Despite the differences in task structure, rodent delay discounting tasks are designed to measure the same process as human tasks. Although some have argued rodent tasks are not appropriate models for extending human research (see Hayden, 2015 and Killeen, 2011 for critical analyses), the similarities in results between species has justified their continued use. Not only do measures of human and rodent delay discounting rates both remain stable over time if measured under the same circumstances (Anokhin, Golosheykin, Grant, & Heath, 2011; Kirby, 2009; J. McClure, Podos, & Richardson, 2014), but there is significant overlap between psychological and neural processes that have been identified using these tasks in both species (see fourth and fifth sections).
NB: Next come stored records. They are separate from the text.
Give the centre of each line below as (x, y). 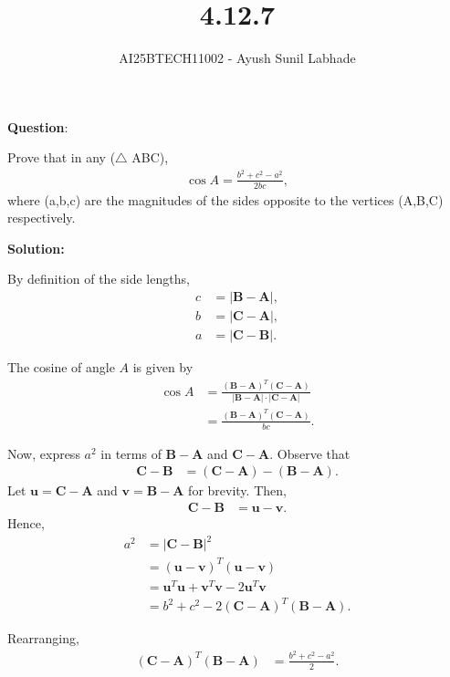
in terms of (131, 453)
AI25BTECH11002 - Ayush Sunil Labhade (237, 58)
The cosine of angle (61, 367)
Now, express (44, 453)
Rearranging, (43, 638)
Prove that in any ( (62, 157)
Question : (38, 126)
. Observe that (310, 453)
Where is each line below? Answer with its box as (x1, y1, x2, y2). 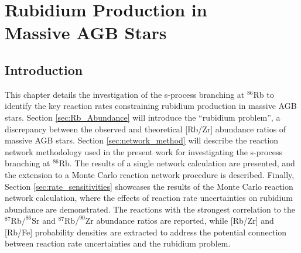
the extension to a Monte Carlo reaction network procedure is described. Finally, (5, 168, 295, 180)
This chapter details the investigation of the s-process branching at (5, 88, 245, 100)
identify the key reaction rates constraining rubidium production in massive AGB (5, 100, 297, 112)
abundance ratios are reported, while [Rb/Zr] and (96, 214, 274, 227)
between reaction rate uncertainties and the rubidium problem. (5, 237, 231, 249)
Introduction (5, 60, 83, 78)
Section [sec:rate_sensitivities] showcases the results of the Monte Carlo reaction (5, 180, 293, 192)
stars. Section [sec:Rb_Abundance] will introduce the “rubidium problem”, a (5, 111, 281, 123)

3.0 Conceptual basis of intertemporal choice
In light of how intertemporal decision making is measured, it is tempting to view choice as a single, standalone behavior. But, it is more accurate to view it as a complex, multistep behavioral process. The conceptual model which captures this best divides the decision making process into five subprocesses that occur every time an animal encounters an intertemporal choice: decision representation, subjective valuation, action selection, outcome evaluation, and learning/updating (Rangel, Camerer, & Montague, 2008; Figure 1B). According to the model, animals must first represent the decision problem by determining the number and features (actions, delays, reward size) of the available options. Then, they integrate the feature information (reward and delay) to assign each option a subjective value, and next, they use that valuation to choose and perform the action(s) associated with the most valuable option. Finally, they compare the experienced value against their expected value and then update their decision representations, valuations, and choices based and what has or has not changed externally (actions, cues, delays, rewards, etc) or internally (hunger, thirst, affect, etc.). By outlining the entire decision making process, the model expands our conception of intertemporal choice beyond just the choice itself to include an interconnected web of behavioral subprocesses.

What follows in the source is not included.